In full and unchanged, set down the entries that follow, with no images.

::::::

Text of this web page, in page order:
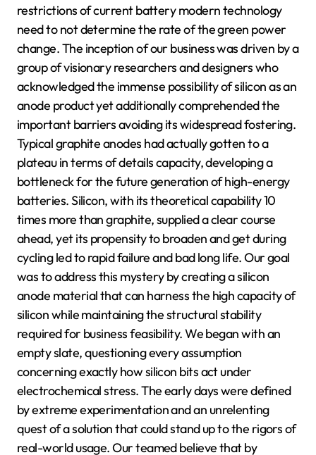
restrictions of current battery modern technology
need to not determine the rate of the green power
change. The inception of our business was driven by a
group of visionary researchers and designers who
acknowledged the immense possibility of silicon as an
anode product yet additionally comprehended the
important barriers avoiding its widespread fostering.
Typical graphite anodes had actually gotten to a
plateau in terms of details capacity, developing a
bottleneck for the future generation of high-energy
batteries. Silicon, with its theoretical capability 10
times more than graphite, supplied a clear course
ahead, yet its propensity to broaden and get during
cycling led to rapid failure and bad long life. Our goal
was to address this mystery by creating a silicon
anode material that can harness the high capacity of
silicon while maintaining the structural stability
required for business feasibility. We began with an
empty slate, questioning every assumption
concerning exactly how silicon bits act under
electrochemical stress. The early days were defined
by extreme experimentation and an unrelenting
quest of a solution that could stand up to the rigors of
real-world usage. Our teamed believe that by
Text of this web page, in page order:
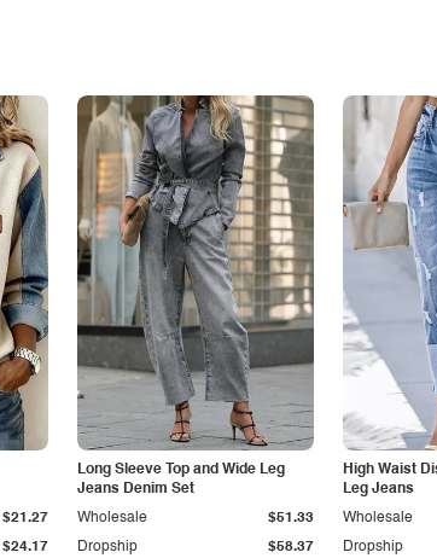
$24.17
$21.27
Long Sleeve Top and Wide Leg
Jeans Denim Set
Dropship $58.37
Wholesale $51.33
High Waist
Leg Jeans
Dropship
Wholesale
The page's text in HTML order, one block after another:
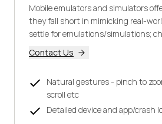
Mobile emulators and simulators
they fall short in mimicking real-
settle for emulations/simulations;
Contact Us
Natural gestures - pinch to
scroll etc
Detailed device and app/crash
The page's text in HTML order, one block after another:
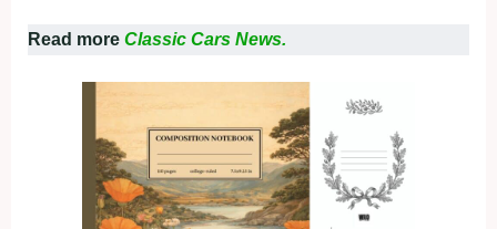
Read more Classic Cars News.
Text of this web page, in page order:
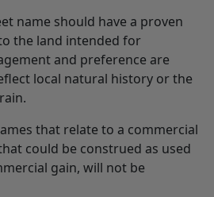
name should have a proven
the land intended for
and preference are
local natural history or the
that relate to a commercial
could be construed as used
gain, will not be
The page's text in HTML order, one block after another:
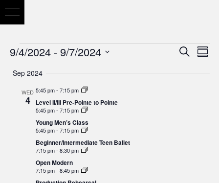
Search
9/4/2024 - 9/7/2024
Select
Sep 2024
WED
4
5:45 pm- 7:15 pm
Level II/III Pre-Pointe to Pointe
5:45 pm- 7:15 pm
Young Men’s Class
5:45 pm- 7:15 pm
Beginner/Intermediate Teen Ballet
7:15 pm- 8:30 pm
Open Modern
7:15 pm- 8:45 pm
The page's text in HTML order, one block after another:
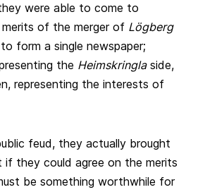
were able to come to
of the merger of Lögberg
form a single newspaper;
the Heimskringlaside,
representing the interests of
feud, they actually brought
they could agree on the merits
be something worthwhile for
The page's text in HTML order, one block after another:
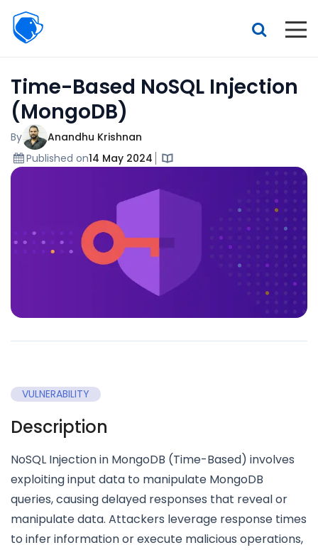
Beagle
Security
Features
Pricing
Interactive demo
Time-Based NoSQL Injection
(MongoDB)
By
Anandhu Krishnan
Published on14 May 2024
VULNERABILITY
Description
NoSQL Injection in MongoDB (Time-Based) involves
exploiting input data to manipulate MongoDB
queries, causing delayed responses that reveal or
manipulate data. Attackers leverage response times
to infer information or execute malicious operations,
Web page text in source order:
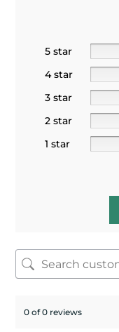
5 star
4 star
3 star
2 star
1 star
0 of 0 reviews
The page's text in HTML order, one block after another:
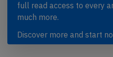
full read access to every
much more.
Discover more and start
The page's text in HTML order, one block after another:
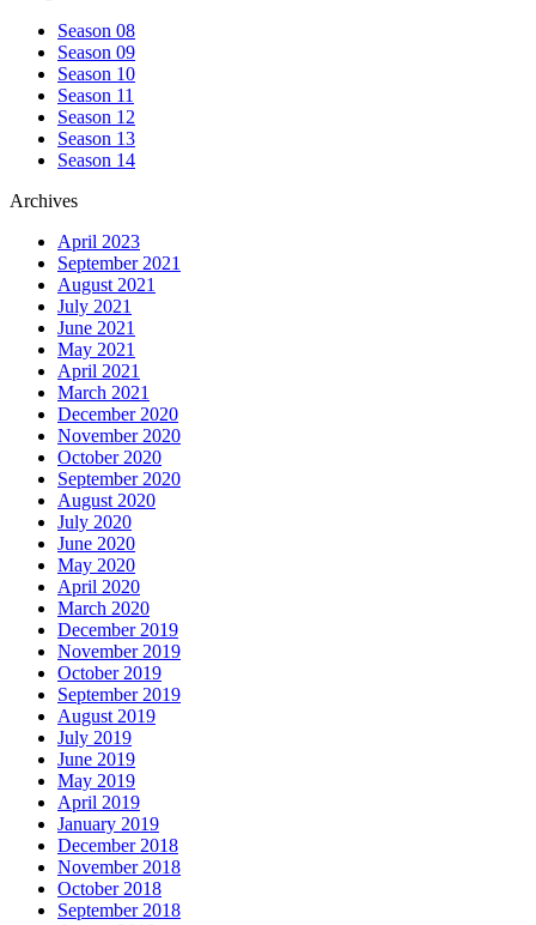
Season 08
Season 09
Season 10
Season 11
Season 12
Season 13
Season 14
Archives
April 2023
September 2021
August 2021
July 2021
June 2021
May 2021
April 2021
March 2021
December 2020
November 2020
October 2020
September 2020
August 2020
July 2020
June 2020
May 2020
April 2020
March 2020
December 2019
November 2019
October 2019
September 2019
August 2019
July 2019
June 2019
May 2019
April 2019
January 2019
December 2018
November 2018
October 2018
September 2018
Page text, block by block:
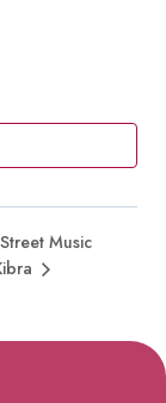
Music
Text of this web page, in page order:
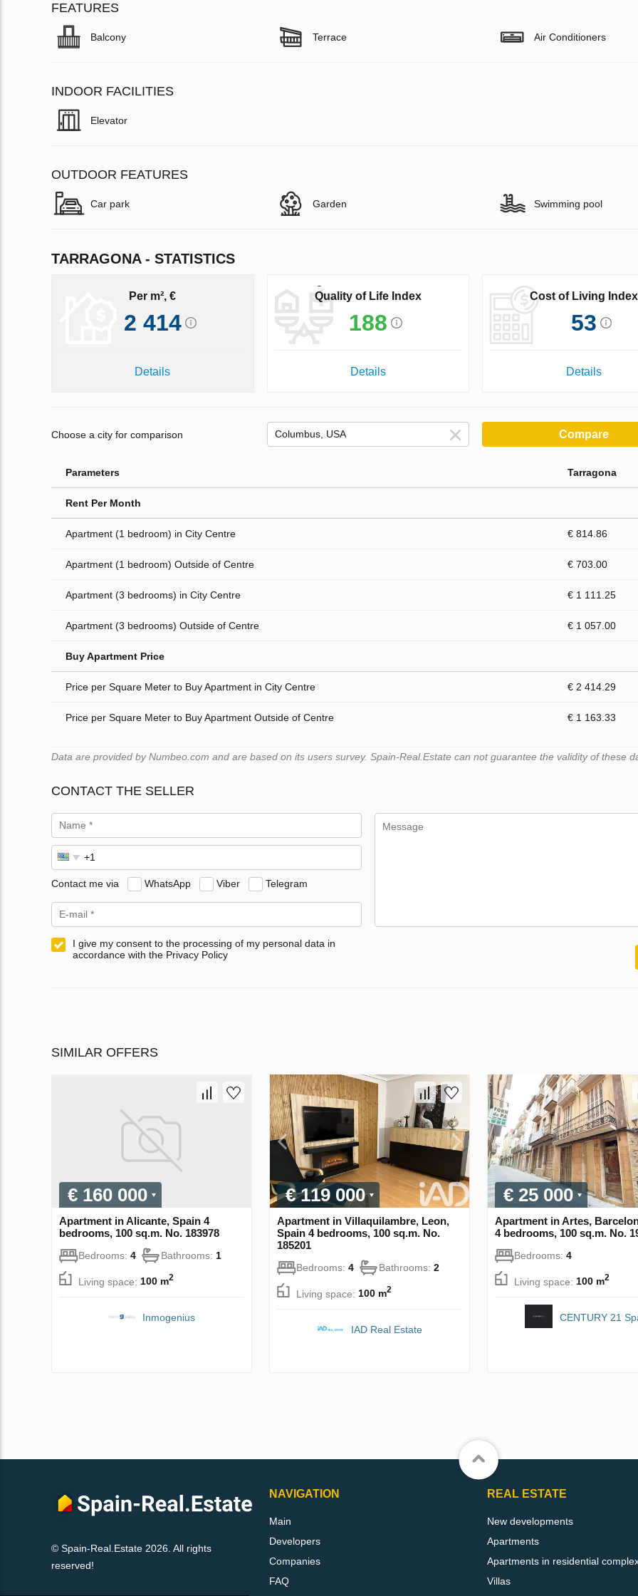
FEATURES
Balcony Terrace Air Conditioners
INDOOR FACILITIES
Elevator
OUTDOOR FEATURES
Car park Garden Swimming pool
TARRAGONA - STATISTICS
Per m², €
2 414
Details
Quality of Life Index
188
Details
Cost of Living Index
53
Details
Choose a city for comparison Compare
Parameters Tarragona
Rent Per Month
Apartment (1 bedroom) in City Centre € 814.86
Apartment (1 bedroom) Outside of Centre € 703.00
Apartment (3 bedrooms) in City Centre € 1 111.25
Apartment (3 bedrooms) Outside of Centre € 1 057.00
Buy Apartment Price
Price per Square Meter to Buy Apartment in City Centre € 2 414.29
Price per Square Meter to Buy Apartment Outside of Centre € 1 163.33
Data are provided by Numbeo.com and are based on its users survey. Spain-Real.Estate can not guarantee the validity of these
CONTACT THE SELLER
Contact me via WhatsApp Viber Telegram
I give my consent to the processing of my personal data in
accordance with the Privacy Policy
SIMILAR OFFERS
€ 160 000
Apartment in Alicante, Spain 4
bedrooms, 100 sq.m. No. 183978
Bedrooms: 4 Bathrooms: 1
Living space: 100 m2
Inmogenius
€ 119 000
Apartment in Villaquilambre, Leon,
Spain 4 bedrooms, 100 sq.m. No.
185201
Bedrooms: 4 Bathrooms: 2
Living space: 100 m2
IAD Real Estate
€ 25 000
Apartment in Artes,
4 bedrooms, 100 sq.m. No.
Bedrooms: 4
Living space: 100 m2
CENTURY 21
© Spain-Real.Estate 2026. All rights
reserved!
NAVIGATION
Main
Developers
Companies
FAQ
REAL ESTATE
New developments
Apartments
Apartments in residential
Villas
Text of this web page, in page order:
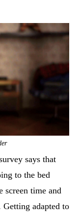
says that
to the bed
screen time and
adapted to
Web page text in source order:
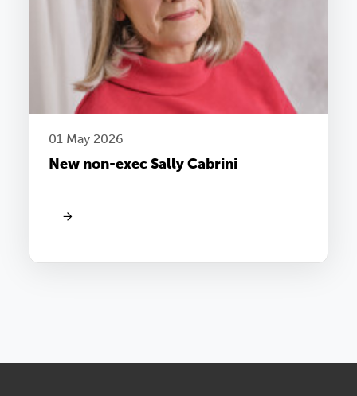
01 May 2026
New non-exec Sally Cabrini
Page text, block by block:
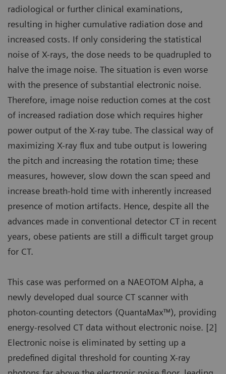
radiological or further clinical examinations,
resulting in higher cumulative radiation dose and
increased costs. If only considering the statistical
noise of X-rays, the dose needs to be quadrupled to
halve the image noise. The situation is even worse
with the presence of substantial electronic noise.
Therefore, image noise reduction comes at the cost
of increased radiation dose which requires higher
power output of the X-ray tube. The classical way of
maximizing X-ray flux and tube output is lowering
the pitch and increasing the rotation time; these
measures, however, slow down the scan speed and
increase breath-hold time with inherently increased
presence of motion artifacts. Hence, despite all the
advances made in conventional detector CT in recent
years, obese patients are still a difficult target group
for CT.
This case was performed on a NAEOTOM Alpha, a
newly developed dual source CT scanner with
photon-counting detectors (QuantaMax™), providing
energy-resolved CT data without electronic noise. [2]
Electronic noise is eliminated by setting up a
predefined digital threshold for counting X-ray
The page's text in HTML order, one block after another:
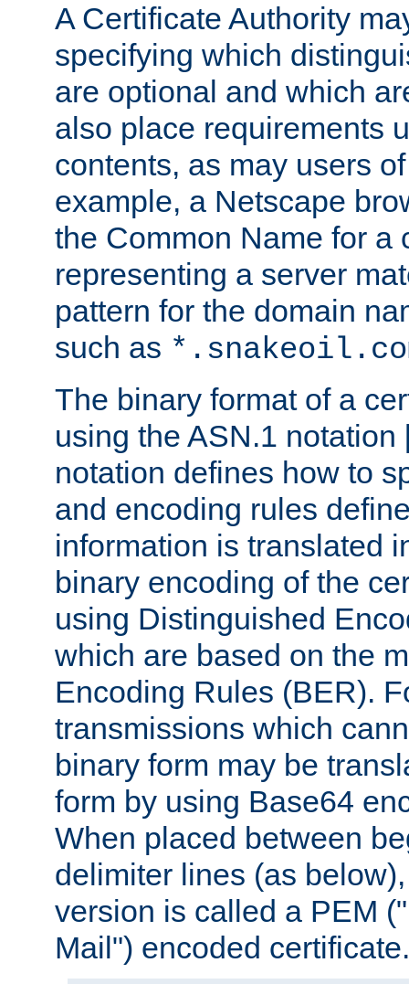
A Certificate Authority
specifying which
are optional and which
also place requirements
contents, as may users
example, a Netscape
the Common Name for a
representing a server
pattern for the domain
such as
The binary format of a
using the ASN.1 notation
notation defines how to
and encoding rules
information is translated
binary encoding of the
using Distinguished
which are based on the
Encoding Rules (BER).
transmissions which
binary form may be
form by using Base64
When placed between
delimiter lines (as
version is called a PEM
Mail") encoded certificate.
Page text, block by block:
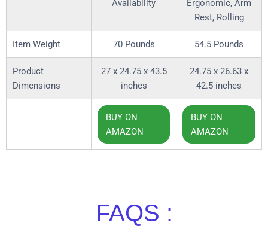
Availability
Ergonomic, Arm
Rest, Rolling
Item Weight 70 Pounds 54.5 Pounds
Product
Dimensions
27 x 24.75 x 43.5
inches
‎24.75 x 26.63 x
42.5 inches
BUY ON
AMAZON
BUY ON
AMAZON
FAQS :
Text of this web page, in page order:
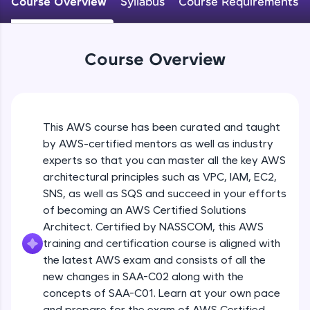
An interactive platform to master HTML, CSS,
JavaScript, and Bootstrap with a live coding
and refine your queries to build strong database
skills.
Try Now>
Hone your bug-fixing skills with real-world
debugging challenges in Python, C++, JavaScript,
and Golang. More languages coming soon!
Try Now>
A free online compiler supporting 20+
programming languages with auto-complete,
debugging, and AI-powered code generation—
Course Overview
This AWS course has been curated and taught
by AWS-certified mentors as well as industry
experts so that you can master all the key AWS
architectural principles such as VPC, IAM, EC2,
SNS, as well as SQS and succeed in your efforts
of becoming an AWS Certified Solutions
Architect. Certified by NASSCOM, this AWS
training and certification course is aligned with
the latest AWS exam and consists of all the
new changes in SAA-C02 along with the
concepts of SAA-C01. Learn at your own pace
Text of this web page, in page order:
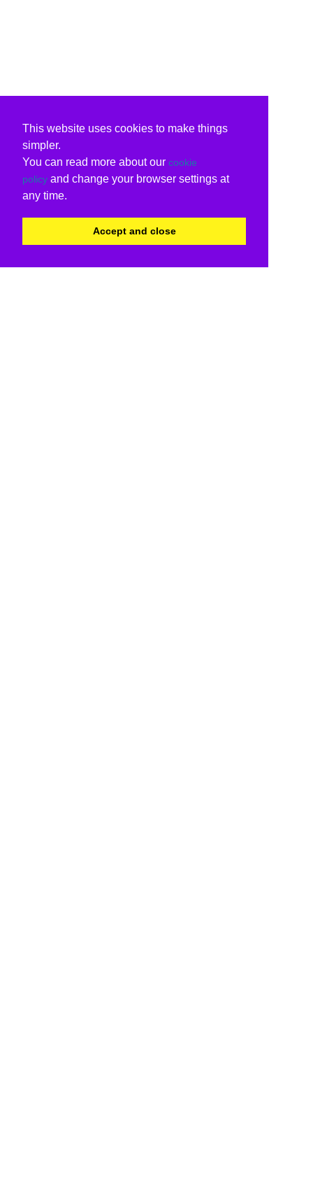
This website uses cookies to make things
simpler.
You can read more about our cookie
policy and change your browser settings at
any time.
Accept and close
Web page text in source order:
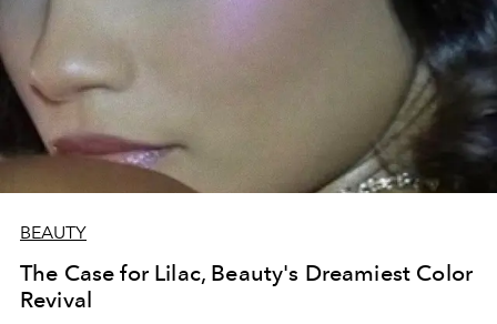
BEAUTY
The Case for Lilac, Beauty's Dreamiest Color
Revival

::::::

Solution for this problem>
Text of this web page, in page order:
restrictions of current battery modern technology
need to not determine the rate of the green power
change. The inception of our business was driven by a
group of visionary researchers and designers who
acknowledged the immense possibility of silicon as an
anode product yet additionally comprehended the
important barriers avoiding its widespread fostering.
Typical graphite anodes had actually gotten to a
plateau in terms of details capacity, developing a
bottleneck for the future generation of high-energy
batteries. Silicon, with its theoretical capability 10
times more than graphite, supplied a clear course
ahead, yet its propensity to broaden and get during
cycling led to rapid failure and bad long life. Our goal
was to address this mystery by creating a silicon
anode material that can harness the high capacity of
silicon while maintaining the structural stability
required for business feasibility. We began with an
empty slate, questioning every assumption
concerning exactly how silicon bits act under
electrochemical stress. The early days were defined
by extreme experimentation and an unrelenting
quest of a solution that could stand up to the rigors of
real-world usage. Our teamed believe that by
Text of this web page, in page order:
$24.17
$21.27
Long Sleeve Top and Wide Leg
Jeans Denim Set
Dropship $58.37
Wholesale $51.33
High Waist
Leg Jeans
Dropship
Wholesale
The page's text in HTML order, one block after another:
Mobile emulators and simulators
they fall short in mimicking real-
settle for emulations/simulations;
Contact Us
Natural gestures - pinch to
scroll etc
Detailed device and app/crash
The page's text in HTML order, one block after another:
Read more Classic Cars News.
Text of this web page, in page order:
name should have a proven
the land intended for
and preference are
local natural history or the
that relate to a commercial
could be construed as used
gain, will not be
The page's text in HTML order, one block after another:
Search
9/4/2024 - 9/7/2024
Select
Sep 2024
WED
4
5:45 pm- 7:15 pm
Level II/III Pre-Pointe to Pointe
5:45 pm- 7:15 pm
Young Men’s Class
5:45 pm- 7:15 pm
Beginner/Intermediate Teen Ballet
7:15 pm- 8:30 pm
Open Modern
7:15 pm- 8:45 pm
The page's text in HTML order, one block after another:
were able to come to
of the merger of Lögberg
form a single newspaper;
the Heimskringlaside,
representing the interests of
feud, they actually brought
they could agree on the merits
be something worthwhile for
The page's text in HTML order, one block after another:
Beagle
Security
Features
Pricing
Interactive demo
Time-Based NoSQL Injection
(MongoDB)
By
Anandhu Krishnan
Published on14 May 2024
VULNERABILITY
Description
NoSQL Injection in MongoDB (Time-Based) involves
exploiting input data to manipulate MongoDB
queries, causing delayed responses that reveal or
manipulate data. Attackers leverage response times
to infer information or execute malicious operations,
Web page text in source order:
5 star
4 star
3 star
2 star
1 star
0 of 0 reviews
The page's text in HTML order, one block after another:
full read access to every
much more.
Discover more and start
The page's text in HTML order, one block after another:
Season 08
Season 09
Season 10
Season 11
Season 12
Season 13
Season 14
Archives
April 2023
September 2021
August 2021
July 2021
June 2021
May 2021
April 2021
March 2021
December 2020
November 2020
October 2020
September 2020
August 2020
July 2020
June 2020
May 2020
April 2020
March 2020
December 2019
November 2019
October 2019
September 2019
August 2019
July 2019
June 2019
May 2019
April 2019
January 2019
December 2018
November 2018
October 2018
September 2018
Page text, block by block:
Music
Text of this web page, in page order:
FEATURES
Balcony Terrace Air Conditioners
INDOOR FACILITIES
Elevator
OUTDOOR FEATURES
Car park Garden Swimming pool
TARRAGONA - STATISTICS
Per m², €
2 414
Details
Quality of Life Index
188
Details
Cost of Living Index
53
Details
Choose a city for comparison Compare
Parameters Tarragona
Rent Per Month
Apartment (1 bedroom) in City Centre € 814.86
Apartment (1 bedroom) Outside of Centre € 703.00
Apartment (3 bedrooms) in City Centre € 1 111.25
Apartment (3 bedrooms) Outside of Centre € 1 057.00
Buy Apartment Price
Price per Square Meter to Buy Apartment in City Centre € 2 414.29
Price per Square Meter to Buy Apartment Outside of Centre € 1 163.33
Data are provided by Numbeo.com and are based on its users survey. Spain-Real.Estate can not guarantee the validity of these
CONTACT THE SELLER
Contact me via WhatsApp Viber Telegram
I give my consent to the processing of my personal data in
accordance with the Privacy Policy
SIMILAR OFFERS
€ 160 000
Apartment in Alicante, Spain 4
bedrooms, 100 sq.m. No. 183978
Bedrooms: 4 Bathrooms: 1
Living space: 100 m2
Inmogenius
€ 119 000
Apartment in Villaquilambre, Leon,
Spain 4 bedrooms, 100 sq.m. No.
185201
Bedrooms: 4 Bathrooms: 2
Living space: 100 m2
IAD Real Estate
€ 25 000
Apartment in Artes,
4 bedrooms, 100 sq.m. No.
Bedrooms: 4
Living space: 100 m2
CENTURY 21
© Spain-Real.Estate 2026. All rights
reserved!
NAVIGATION
Main
Developers
Companies
FAQ
REAL ESTATE
New developments
Apartments
Apartments in residential
Villas
Text of this web page, in page order:
says that
to the bed
screen time and
adapted to
Web page text in source order:
01 May 2026
New non-exec Sally Cabrini
Page text, block by block:
radiological or further clinical examinations,
resulting in higher cumulative radiation dose and
increased costs. If only considering the statistical
noise of X-rays, the dose needs to be quadrupled to
halve the image noise. The situation is even worse
with the presence of substantial electronic noise.
Therefore, image noise reduction comes at the cost
of increased radiation dose which requires higher
power output of the X-ray tube. The classical way of
maximizing X-ray flux and tube output is lowering
the pitch and increasing the rotation time; these
measures, however, slow down the scan speed and
increase breath-hold time with inherently increased
presence of motion artifacts. Hence, despite all the
advances made in conventional detector CT in recent
years, obese patients are still a difficult target group
for CT.
This case was performed on a NAEOTOM Alpha, a
newly developed dual source CT scanner with
photon-counting detectors (QuantaMax™), providing
energy-resolved CT data without electronic noise. [2]
Electronic noise is eliminated by setting up a
predefined digital threshold for counting X-ray
The page's text in HTML order, one block after another:
A Certificate Authority
specifying which
are optional and which
also place requirements
contents, as may users
example, a Netscape
the Common Name for a
representing a server
pattern for the domain
such as
The binary format of a
using the ASN.1 notation
notation defines how to
and encoding rules
information is translated
binary encoding of the
using Distinguished
which are based on the
Encoding Rules (BER).
transmissions which
binary form may be
form by using Base64
When placed between
delimiter lines (as
version is called a PEM
Mail") encoded certificate.
Page text, block by block:
Availability
Ergonomic, Arm
Rest, Rolling
Item Weight 70 Pounds 54.5 Pounds
Product
Dimensions
27 x 24.75 x 43.5
inches
‎24.75 x 26.63 x
42.5 inches
BUY ON
AMAZON
BUY ON
AMAZON
FAQS :
Text of this web page, in page order:
An interactive platform to master HTML, CSS,
JavaScript, and Bootstrap with a live coding
and refine your queries to build strong database
skills.
Try Now>
Hone your bug-fixing skills with real-world
debugging challenges in Python, C++, JavaScript,
and Golang. More languages coming soon!
Try Now>
A free online compiler supporting 20+
programming languages with auto-complete,
debugging, and AI-powered code generation—
Course Overview
This AWS course has been curated and taught
by AWS-certified mentors as well as industry
experts so that you can master all the key AWS
architectural principles such as VPC, IAM, EC2,
SNS, as well as SQS and succeed in your efforts
of becoming an AWS Certified Solutions
Architect. Certified by NASSCOM, this AWS
training and certification course is aligned with
the latest AWS exam and consists of all the
new changes in SAA-C02 along with the
concepts of SAA-C01. Learn at your own pace
Text of this web page, in page order:
This website uses cookies to make things
simpler.
You can read more about our cookie
policy and change your browser settings at
any time.
Accept and close
Web page text in source order:
BEAUTY
The Case for Lilac, Beauty's Dreamiest Color
Revival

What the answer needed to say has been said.